The Rondonia warbling antbird or Rondonia antwarbler, (Hypocnemis ochrogyna) is a Vulnerable species of bird in subfamily Thamnophilinae of family Thamnophilidae, the "typical antbirds". It is found in Bolivia and Brazil.

==Taxonomy and systematics==
The Rondonia warbling antbird was described by the American ornithologist John T. Zimmer in 1932 as a subspecies of the then warbling antbird Hypocnemis cantator sensu lato. Following a study published in 2007 that assessed vocal differences and to a lesser degree differences in plumages among the warbling antbird's subspecies, it and several others were elevated to full species status. The Rondonia warbling antbird is monotypic.

==Description==
The Rondonia warbling antbird is 11 to 12 cm long and weighs 11 to 15 g. Adult males have a black crown with a white central streak and a white supercilium on an otherwise black and white speckled face.

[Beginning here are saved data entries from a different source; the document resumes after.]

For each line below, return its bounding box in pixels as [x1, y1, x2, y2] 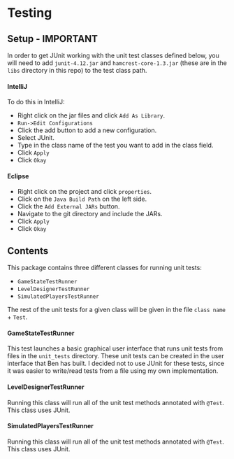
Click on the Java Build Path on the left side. [17, 195, 147, 204]
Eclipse [7, 171, 29, 180]
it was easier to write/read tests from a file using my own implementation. [7, 367, 219, 375]
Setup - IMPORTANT [7, 33, 98, 45]
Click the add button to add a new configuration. [17, 126, 157, 134]
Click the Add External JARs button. [17, 202, 120, 211]
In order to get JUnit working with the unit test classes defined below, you [7, 51, 220, 59]
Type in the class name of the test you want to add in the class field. [17, 141, 214, 150]
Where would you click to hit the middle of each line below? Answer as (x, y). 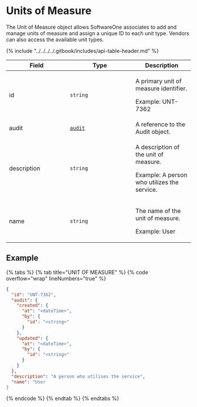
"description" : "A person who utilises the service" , (78, 377)
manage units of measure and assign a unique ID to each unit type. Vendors (98, 33)
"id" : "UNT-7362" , (34, 294)
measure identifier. (162, 88)
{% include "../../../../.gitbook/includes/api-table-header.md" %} (83, 50)
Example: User (156, 231)
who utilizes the (157, 182)
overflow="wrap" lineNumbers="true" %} (56, 278)
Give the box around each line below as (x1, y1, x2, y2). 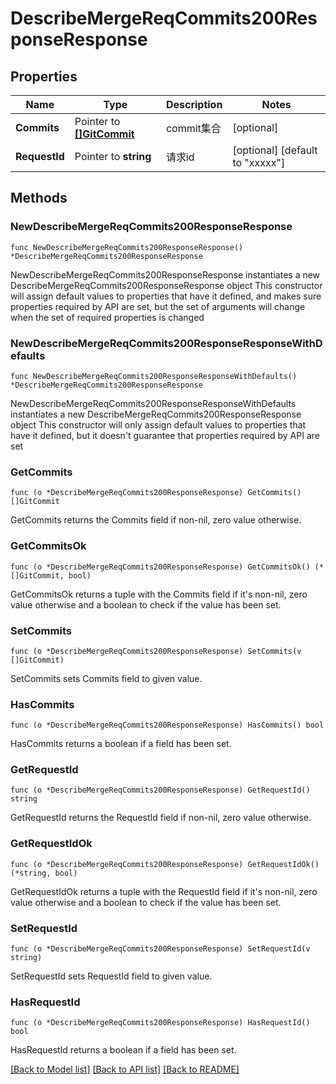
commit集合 (165, 122, 222, 135)
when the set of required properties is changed (10, 311, 205, 323)
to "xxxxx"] (232, 156, 286, 169)
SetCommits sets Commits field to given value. (10, 672, 203, 684)
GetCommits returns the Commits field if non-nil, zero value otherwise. (10, 514, 302, 526)
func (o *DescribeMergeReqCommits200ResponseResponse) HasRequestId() (10, 1018, 311, 1028)
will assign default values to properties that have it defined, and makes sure (10, 290, 322, 302)
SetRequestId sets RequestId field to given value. (10, 970, 213, 982)
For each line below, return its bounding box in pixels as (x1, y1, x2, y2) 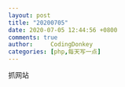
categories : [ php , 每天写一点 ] (8, 48, 101, 56)
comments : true (8, 33, 58, 42)
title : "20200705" (8, 19, 68, 27)
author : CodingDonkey (8, 41, 93, 49)
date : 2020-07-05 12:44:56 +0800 (8, 26, 118, 34)
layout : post (8, 11, 51, 20)
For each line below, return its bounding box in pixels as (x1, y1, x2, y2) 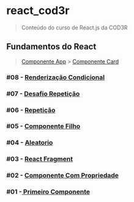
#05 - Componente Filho (6, 122, 81, 131)
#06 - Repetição (6, 106, 56, 114)
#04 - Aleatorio (6, 139, 53, 147)
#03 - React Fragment (6, 155, 73, 164)
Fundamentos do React (6, 41, 97, 52)
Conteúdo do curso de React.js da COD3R (21, 24, 128, 31)
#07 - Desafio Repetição (6, 89, 80, 98)
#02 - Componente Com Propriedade (6, 171, 119, 180)
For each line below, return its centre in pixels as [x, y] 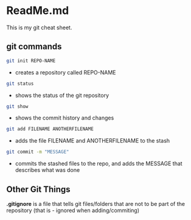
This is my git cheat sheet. [39, 27]
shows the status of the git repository [62, 95]
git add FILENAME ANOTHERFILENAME [50, 129]
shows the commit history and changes [64, 118]
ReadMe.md [38, 11]
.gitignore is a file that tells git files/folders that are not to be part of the [96, 204]
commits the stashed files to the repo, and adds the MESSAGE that [99, 164]
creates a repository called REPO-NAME [66, 72]
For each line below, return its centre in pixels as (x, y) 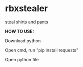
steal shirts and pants (27, 22)
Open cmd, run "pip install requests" (42, 50)
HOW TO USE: (20, 31)
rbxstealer (26, 8)
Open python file (22, 59)
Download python (23, 41)
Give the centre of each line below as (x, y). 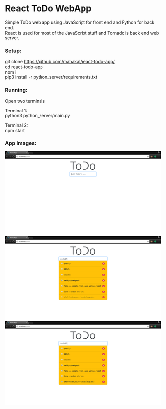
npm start (15, 130)
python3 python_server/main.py (38, 115)
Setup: (13, 51)
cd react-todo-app (24, 67)
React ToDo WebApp (48, 9)
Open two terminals (25, 101)
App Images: (21, 143)
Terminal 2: (17, 125)
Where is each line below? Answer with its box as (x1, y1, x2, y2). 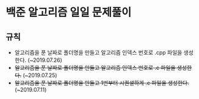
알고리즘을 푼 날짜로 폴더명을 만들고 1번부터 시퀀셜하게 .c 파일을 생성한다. (14, 80, 190, 86)
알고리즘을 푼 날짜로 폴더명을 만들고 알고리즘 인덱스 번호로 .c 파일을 (14, 64, 176, 71)
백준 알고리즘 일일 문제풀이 (5, 5, 132, 19)
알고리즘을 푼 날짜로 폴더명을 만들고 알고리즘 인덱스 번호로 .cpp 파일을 (14, 49, 183, 56)
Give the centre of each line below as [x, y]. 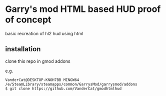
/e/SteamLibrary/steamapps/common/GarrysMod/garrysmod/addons [71, 84]
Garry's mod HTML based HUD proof [83, 9]
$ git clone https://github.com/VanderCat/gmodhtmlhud [63, 89]
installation [23, 49]
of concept [28, 20]
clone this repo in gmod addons [38, 61]
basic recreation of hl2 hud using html [44, 33]
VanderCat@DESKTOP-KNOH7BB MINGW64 [42, 80]
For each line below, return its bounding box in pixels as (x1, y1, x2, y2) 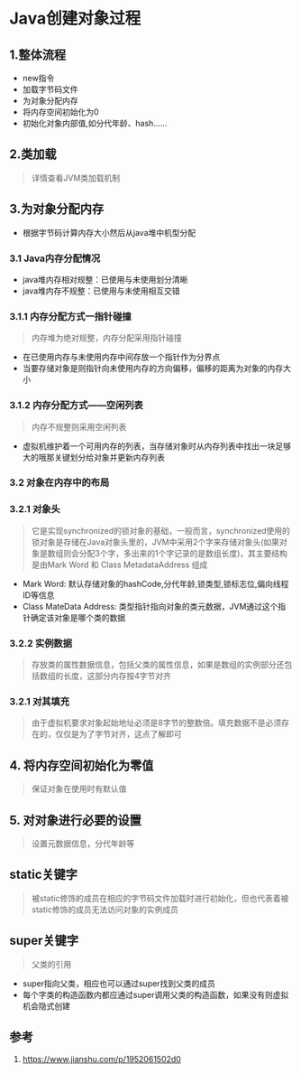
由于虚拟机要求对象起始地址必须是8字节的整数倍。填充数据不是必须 (31, 717, 282, 728)
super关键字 (9, 933, 79, 948)
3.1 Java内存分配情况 (9, 252, 101, 265)
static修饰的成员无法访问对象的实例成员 (31, 904, 178, 915)
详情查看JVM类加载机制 (31, 173, 121, 183)
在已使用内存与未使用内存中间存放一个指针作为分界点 (22, 351, 221, 362)
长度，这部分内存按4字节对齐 (62, 670, 171, 682)
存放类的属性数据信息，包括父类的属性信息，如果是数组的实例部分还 (31, 659, 285, 670)
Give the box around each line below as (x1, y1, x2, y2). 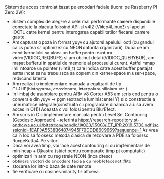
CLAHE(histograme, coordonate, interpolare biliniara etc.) (12, 86, 128, 91)
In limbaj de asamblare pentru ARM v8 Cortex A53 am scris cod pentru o (12, 91, 158, 97)
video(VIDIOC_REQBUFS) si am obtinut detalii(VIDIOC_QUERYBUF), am (12, 55, 155, 60)
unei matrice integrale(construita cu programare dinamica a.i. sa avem (12, 102, 153, 107)
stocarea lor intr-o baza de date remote (12, 163, 92, 169)
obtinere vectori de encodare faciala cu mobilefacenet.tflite (12, 158, 132, 164)
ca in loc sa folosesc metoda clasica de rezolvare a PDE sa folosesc (12, 132, 149, 138)
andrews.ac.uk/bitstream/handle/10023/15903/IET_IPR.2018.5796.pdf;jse (12, 122, 159, 128)
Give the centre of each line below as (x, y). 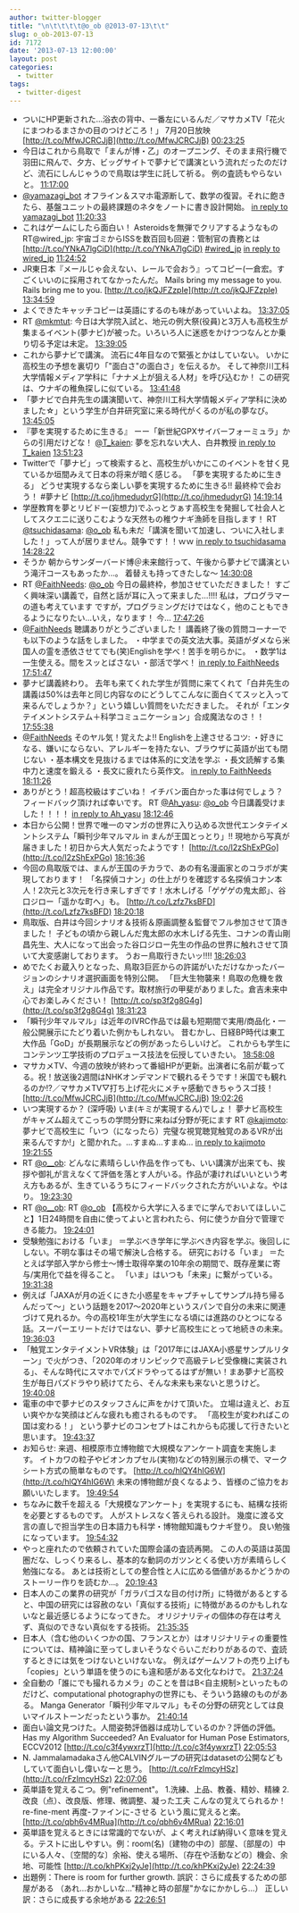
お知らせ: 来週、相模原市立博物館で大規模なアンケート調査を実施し (145, 1447)
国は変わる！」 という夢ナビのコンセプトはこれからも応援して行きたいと (156, 1425)
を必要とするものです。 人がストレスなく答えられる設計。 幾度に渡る (149, 1514)
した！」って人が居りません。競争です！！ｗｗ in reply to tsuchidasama (154, 541)
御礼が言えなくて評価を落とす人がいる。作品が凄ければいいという (159, 1174)
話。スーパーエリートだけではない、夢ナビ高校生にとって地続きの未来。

Their upperparts are olive-gray with a white patch between the scapulars; the center of the patch has black and white speckles. Their rump is rufous. Their flight feathers are brown with yellowish olive-brown edges and their wing coverts black with white tips. Their tail is brown with pale buff tips to the feathers. Their throat is very pale gray. Their breast and sides are spotted with black and white, their belly's center is white, and their flanks and undertail coverts are rufous. Females have the same pattern but different colors than males. Their crown is streaked with pale buff, their back is lightly streaked pale ochraceous-brown, the interscapular patch is small or absent, and their wing coverts are olive-brown with pale buff tips.

==Distribution and habitat==
Its range extends from the rio Madeira to rio Roosevelt (in the western Brazilian states of Rondônia and Mato Grosso and the eastern Bolivian departments of Beni and Santa Cruz). It primarily inhabits terra firme evergreen forest, and also várzea, adjacent mature secondary woodland, and the ecotone between forest and savannah. It mostly occurs in dense understorey vegetation at forest edges and within the forest at gaps caused by fallen trees. In elevation it ranges as high as 1300 m.

==Behavior==
===Movement===
The Rondonia warbling antbird is believed to be a year-round resident throughout its range.

===Feeding===
The Rondonia warbling antbird's diet and foraging behavior are not known, but are assumed to be very similar to those of its previous "parent" Hypocnemis cantator.

===Breeding===
Nothing is known about the Rondonia warbling antbird's breeding biology.

===Vocalization===

The male Rondonia warbling antbird's song is even-paced, starting with a long note followed by four to six shorter clear notes. The female's song "starts with a long note and ends in an abrupt note". The species' most common call is described as similar to that of the Guianan warbling antbird ("a brief repetitive series of 2–4 (typically three) similar, clear notes of essentially level peak frequencies, with the final notes often becoming raspy"). However, "each note also becomes shorter and usually more raspy". It also makes an "abrupt 'chit.

==Status==
The IUCN originally in 2009 assessed the Rondonia warbling antbird as being of Least Concern but in 2017 uplisted it to Vulnerable. Its estimated population of 500,000 to one million mature individuals is decreasing at a significant rate. "The main threat to this species is forest clearance for agriculture and cattle ranching. An estimated 60% of the species's habitat within its range has been lost in the last 40 years. The species appears to be sensitive to fragmentation." It is considered fairly common to common and occurs in several protected areas. However, it is considered Vulnerable by Brazilian authorities.